_TASK OBJECTIVE_
Leave every picture out, and print the full listing again exactly.

_MATERIAL PROVIDED_
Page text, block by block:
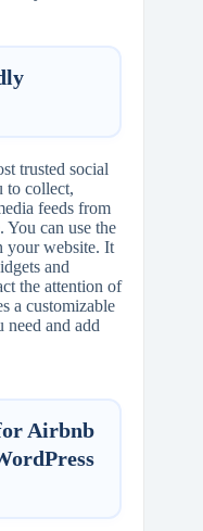
trusted social
to collect,
feeds from
can use the
your website. It
and
the attention of
a customizable
need and add
Airbnb
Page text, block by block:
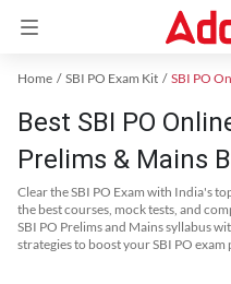
Home SBI PO Exam Kit
Best SBI PO
Prelims & Mains
Clear the SBI PO Exam with India's
the best courses, mock tests, and
SBI PO Prelims and Mains syllabus
strategies to boost your SBI PO

_RESULT FOR THIS EXERCISE_
Page text, block by block:
trusted social
to collect,
feeds from
can use the
your website. It
and
the attention of
a customizable
need and add
Airbnb
Page text, block by block:
Home SBI PO Exam Kit
Best SBI PO
Prelims & Mains
Clear the SBI PO Exam with India's
the best courses, mock tests, and
SBI PO Prelims and Mains syllabus
strategies to boost your SBI PO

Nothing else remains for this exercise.